> [WHAT YOU SHOULD DO]: Where does "from" appear in the data? Return each line that holds it.

> [SUPPLIED RECORDS]:
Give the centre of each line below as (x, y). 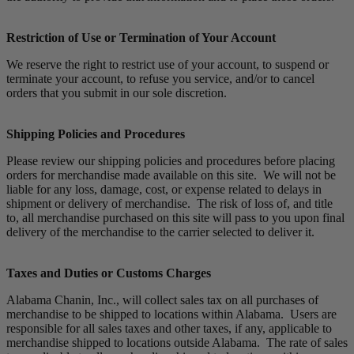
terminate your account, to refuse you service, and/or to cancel (160, 79)
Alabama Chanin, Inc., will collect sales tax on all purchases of (162, 300)
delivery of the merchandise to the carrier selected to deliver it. (160, 232)
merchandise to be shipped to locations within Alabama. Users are (171, 314)
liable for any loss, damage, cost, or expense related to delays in (164, 190)
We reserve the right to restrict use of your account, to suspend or (168, 65)
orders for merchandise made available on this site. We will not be (171, 175)
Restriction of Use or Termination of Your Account (141, 38)
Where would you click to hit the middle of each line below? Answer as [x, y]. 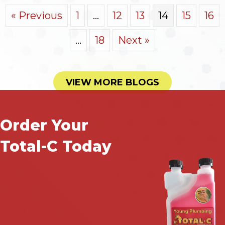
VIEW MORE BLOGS [113, 83]
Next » [134, 40]
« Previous [37, 16]
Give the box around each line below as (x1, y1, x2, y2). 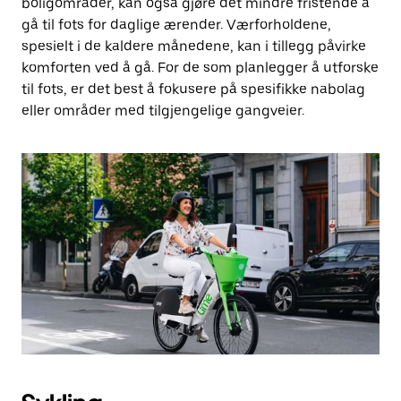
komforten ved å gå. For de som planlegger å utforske (21, 59, 379, 76)
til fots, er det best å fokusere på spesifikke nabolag (21, 81, 365, 98)
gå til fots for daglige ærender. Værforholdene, (21, 16, 331, 33)
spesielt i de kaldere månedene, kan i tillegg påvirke (21, 38, 366, 55)
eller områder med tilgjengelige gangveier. (21, 102, 304, 119)
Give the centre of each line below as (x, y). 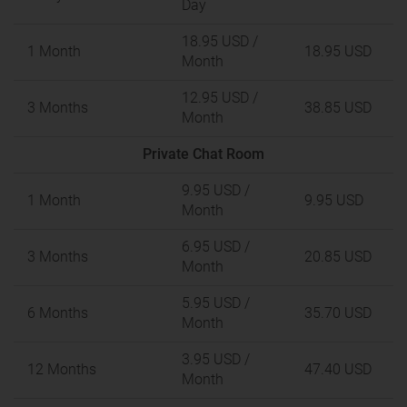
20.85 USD (338, 257)
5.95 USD (211, 303)
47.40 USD (338, 369)
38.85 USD (338, 108)
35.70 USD (338, 313)
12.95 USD (215, 98)
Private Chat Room (203, 154)
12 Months (62, 369)
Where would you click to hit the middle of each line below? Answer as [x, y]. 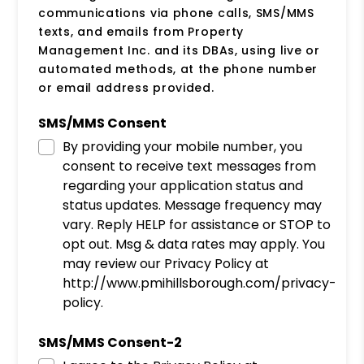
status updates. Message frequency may [193, 205]
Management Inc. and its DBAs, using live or [179, 50]
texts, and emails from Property [141, 31]
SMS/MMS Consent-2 [110, 342]
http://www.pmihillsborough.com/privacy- [200, 283]
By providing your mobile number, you [183, 146]
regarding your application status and [183, 185]
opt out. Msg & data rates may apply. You [194, 244]
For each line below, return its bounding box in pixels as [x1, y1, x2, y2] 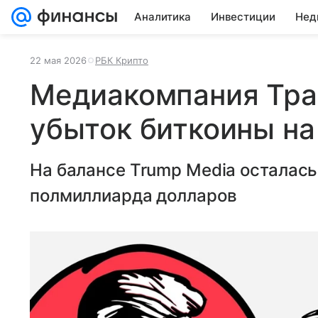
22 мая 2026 [30, 55, 87, 66]
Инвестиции [211, 10, 275, 23]
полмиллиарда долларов [30, 185, 237, 206]
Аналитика [134, 10, 191, 23]
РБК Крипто [95, 55, 148, 66]
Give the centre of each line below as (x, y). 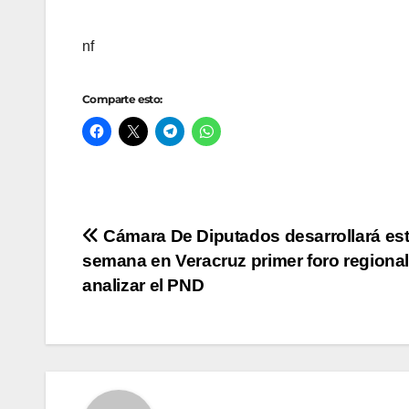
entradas (143, 318)
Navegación (165, 243)
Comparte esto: (122, 100)
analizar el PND (143, 286)
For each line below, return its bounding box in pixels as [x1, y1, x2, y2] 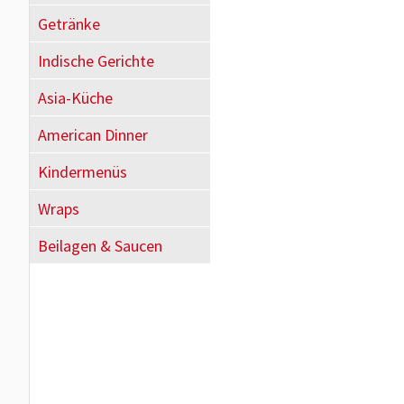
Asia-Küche [38, 87, 113, 108]
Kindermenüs [38, 161, 127, 182]
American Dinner [38, 124, 148, 145]
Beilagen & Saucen [38, 235, 162, 256]
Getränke [38, 14, 100, 34]
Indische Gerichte [38, 50, 154, 71]
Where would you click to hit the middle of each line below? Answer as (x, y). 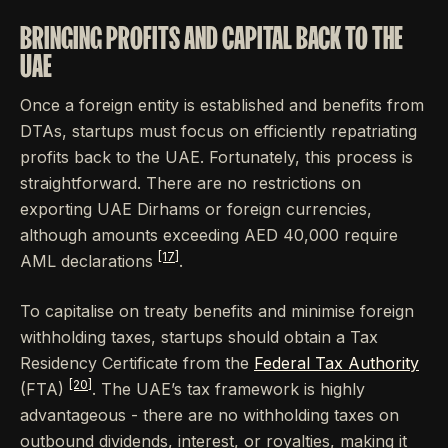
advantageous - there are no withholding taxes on (209, 415)
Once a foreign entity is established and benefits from (222, 105)
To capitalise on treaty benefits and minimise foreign (217, 311)
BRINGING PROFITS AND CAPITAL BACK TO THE (211, 38)
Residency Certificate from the (137, 363)
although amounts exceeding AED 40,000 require (209, 235)
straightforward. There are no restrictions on (190, 183)
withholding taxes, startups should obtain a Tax (199, 337)
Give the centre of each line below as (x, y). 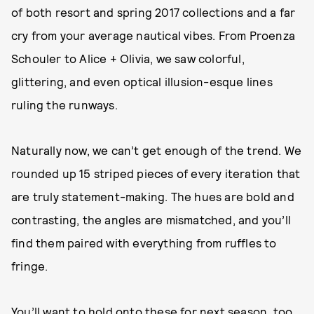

> [WORKED SOLUTION]:
texts, and emails from Property [141, 31]
Once a foreign entity is established and benefits from (222, 105)
Residency Certificate from the (137, 363)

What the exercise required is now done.